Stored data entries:

------------------------------

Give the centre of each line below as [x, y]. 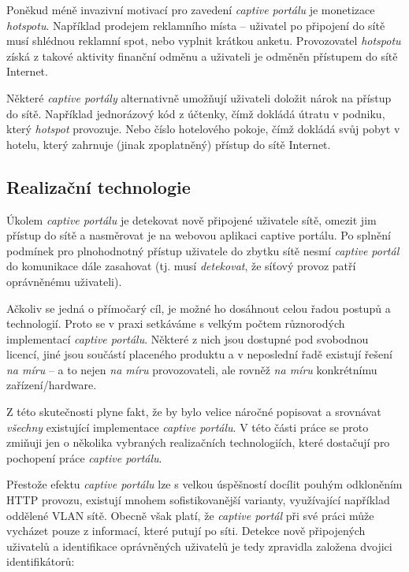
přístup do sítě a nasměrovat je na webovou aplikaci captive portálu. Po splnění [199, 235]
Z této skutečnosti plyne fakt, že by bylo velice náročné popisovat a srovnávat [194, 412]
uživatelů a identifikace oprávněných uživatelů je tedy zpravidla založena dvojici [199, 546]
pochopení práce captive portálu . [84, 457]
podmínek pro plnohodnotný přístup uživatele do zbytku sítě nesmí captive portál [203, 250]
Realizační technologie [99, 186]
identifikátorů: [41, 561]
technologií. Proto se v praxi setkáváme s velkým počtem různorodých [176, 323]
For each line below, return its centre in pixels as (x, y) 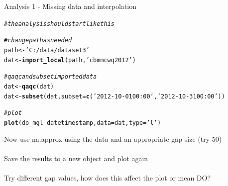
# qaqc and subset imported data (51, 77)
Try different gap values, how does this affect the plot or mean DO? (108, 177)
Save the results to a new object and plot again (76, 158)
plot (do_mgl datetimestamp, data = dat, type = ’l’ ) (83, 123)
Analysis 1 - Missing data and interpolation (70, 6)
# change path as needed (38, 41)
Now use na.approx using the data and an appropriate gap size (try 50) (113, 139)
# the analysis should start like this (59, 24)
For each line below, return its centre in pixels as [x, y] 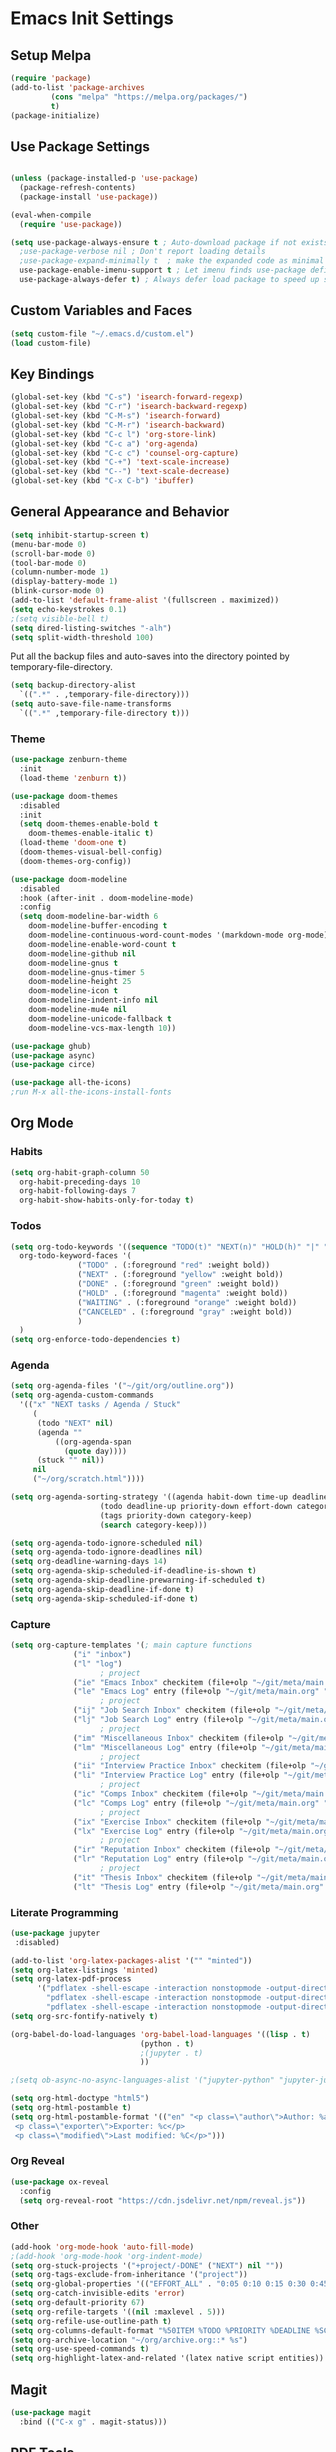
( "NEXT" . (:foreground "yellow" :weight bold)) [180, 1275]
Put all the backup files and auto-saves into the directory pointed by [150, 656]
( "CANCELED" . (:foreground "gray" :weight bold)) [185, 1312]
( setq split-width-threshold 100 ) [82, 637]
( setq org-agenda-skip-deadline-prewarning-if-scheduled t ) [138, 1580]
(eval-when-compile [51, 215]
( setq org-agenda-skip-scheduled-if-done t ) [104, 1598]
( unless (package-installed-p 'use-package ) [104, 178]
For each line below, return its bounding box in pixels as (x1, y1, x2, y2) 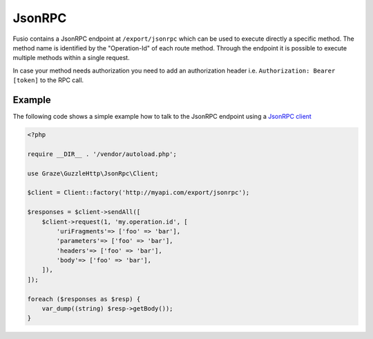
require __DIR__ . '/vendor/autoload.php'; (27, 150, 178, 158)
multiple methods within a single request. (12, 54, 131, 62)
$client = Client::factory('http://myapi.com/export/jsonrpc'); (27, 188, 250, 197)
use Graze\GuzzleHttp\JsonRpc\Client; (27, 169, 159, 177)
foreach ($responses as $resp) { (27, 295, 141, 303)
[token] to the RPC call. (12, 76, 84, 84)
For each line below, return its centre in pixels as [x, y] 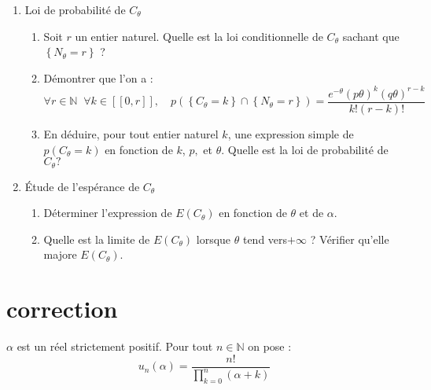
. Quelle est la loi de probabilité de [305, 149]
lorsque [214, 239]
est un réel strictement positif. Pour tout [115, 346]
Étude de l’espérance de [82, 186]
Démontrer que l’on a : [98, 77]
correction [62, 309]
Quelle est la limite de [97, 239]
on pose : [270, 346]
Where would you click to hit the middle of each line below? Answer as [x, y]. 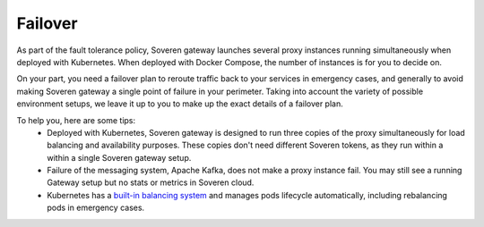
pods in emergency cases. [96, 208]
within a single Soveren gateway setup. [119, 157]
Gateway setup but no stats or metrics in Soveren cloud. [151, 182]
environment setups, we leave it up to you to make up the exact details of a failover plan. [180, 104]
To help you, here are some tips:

------------------------------

→ Exercise:
Reproduce all of the data exactly, omitting each picture it holds.

→ Exercise response:
Give the centre of each line below as [x, y]. 
přístup do sítě a nasměrovat je na webovou aplikaci captive portálu. Po splnění [199, 235]
Z této skutečnosti plyne fakt, že by bylo velice náročné popisovat a srovnávat [194, 412]
uživatelů a identifikace oprávněných uživatelů je tedy zpravidla založena dvojici [199, 546]
pochopení práce captive portálu . [84, 457]
podmínek pro plnohodnotný přístup uživatele do zbytku sítě nesmí captive portál [203, 250]
Realizační technologie [99, 186]
identifikátorů: [41, 561]
technologií. Proto se v praxi setkáváme s velkým počtem různorodých [176, 323]
For each line below, return its centre in pixels as (x, y) 
# qaqc and subset imported data (51, 77)
Try different gap values, how does this affect the plot or mean DO? (108, 177)
Save the results to a new object and plot again (76, 158)
plot (do_mgl datetimestamp, data = dat, type = ’l’ ) (83, 123)
Analysis 1 - Missing data and interpolation (70, 6)
# change path as needed (38, 41)
Now use na.approx using the data and an appropriate gap size (try 50) (113, 139)
# the analysis should start like this (59, 24)
For each line below, return its centre in pixels as [x, y] 
( "NEXT" . (:foreground "yellow" :weight bold)) [180, 1275]
Put all the backup files and auto-saves into the directory pointed by [150, 656]
( "CANCELED" . (:foreground "gray" :weight bold)) [185, 1312]
( setq split-width-threshold 100 ) [82, 637]
( setq org-agenda-skip-deadline-prewarning-if-scheduled t ) [138, 1580]
(eval-when-compile [51, 215]
( setq org-agenda-skip-scheduled-if-done t ) [104, 1598]
( unless (package-installed-p 'use-package ) [104, 178]
For each line below, return its bounding box in pixels as (x1, y1, x2, y2) 
require __DIR__ . '/vendor/autoload.php'; (27, 150, 178, 158)
multiple methods within a single request. (12, 54, 131, 62)
$client = Client::factory('http://myapi.com/export/jsonrpc'); (27, 188, 250, 197)
use Graze\GuzzleHttp\JsonRpc\Client; (27, 169, 159, 177)
foreach ($responses as $resp) { (27, 295, 141, 303)
[token] to the RPC call. (12, 76, 84, 84)
For each line below, return its centre in pixels as [x, y] 
. Quelle est la loi de probabilité de [305, 149]
lorsque [214, 239]
est un réel strictement positif. Pour tout [115, 346]
Étude de l’espérance de [82, 186]
Démontrer que l’on a : [98, 77]
correction [62, 309]
Quelle est la limite de [97, 239]
on pose : [270, 346]
Where would you click to hit the middle of each line below? Answer as [x, y]. 
pods in emergency cases. [96, 208]
within a single Soveren gateway setup. [119, 157]
Gateway setup but no stats or metrics in Soveren cloud. [151, 182]
environment setups, we leave it up to you to make up the exact details of a failover plan. [180, 104]
To help you, here are some tips:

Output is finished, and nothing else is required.